Willow communities dominate mid‐elevation riparian areas throughout the Rocky Mountains of North America. However, many willow stands are rapidly declining in aerial cover and individual plants in stature. A poor understanding of the processes that control willow establishment hinders identifying the causes of this decline. We analysed the processes that have facilitated or limited willow establishment over the last half of the 20th century on two large floodplains in Rocky Mountain National Park in Colorado by addressing two questions: (1) How does hydrologic regime control willow establishment on different fluvial landforms? (2) How might climate‐driven variations in hydrologic regime affect future willow establishment? We precisely aged willows on the three most common fluvial landforms, stream point bars, drained beaver ponds, and abandoned channels, and statistically related establishment dates to patterns of annual stream peak flow. The role of peak flow on willow establishment varied significantly by landform. Willow recruitment had occurred nearly every year on point bars.

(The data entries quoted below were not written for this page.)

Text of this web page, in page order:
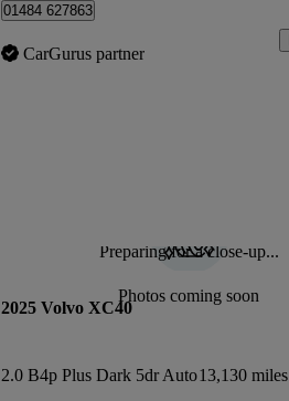
01484 627863
CarGurus partner
Preparing for a close-up...
Photos coming soon
2025 Volvo XC40
2.0 B4p Plus Dark 5dr Auto13,130 miles

In former beaver complexes, most willows had established following dam breaches, whereas willows had established on abandoned channels for several years following channel avulsion. Establishment on point bars and abandoned channels was driven by peak flows of 2‐ to 5‐year return intervals, whereas in abandoned beaver ponds most establishment was associated with flow events of >5‐year return interval. Models of climate change suggest that temperatures will increase and precipitation seasonality will shift over the coming decades in the Rocky Mountains, leading to earlier spring runoff, lower summer and fall flows, decreased snowpack and decreased soil moisture. Such changes are likely to diminish opportunities for willow establishment. Copyright © 2005 John Wiley & Sons, Ltd.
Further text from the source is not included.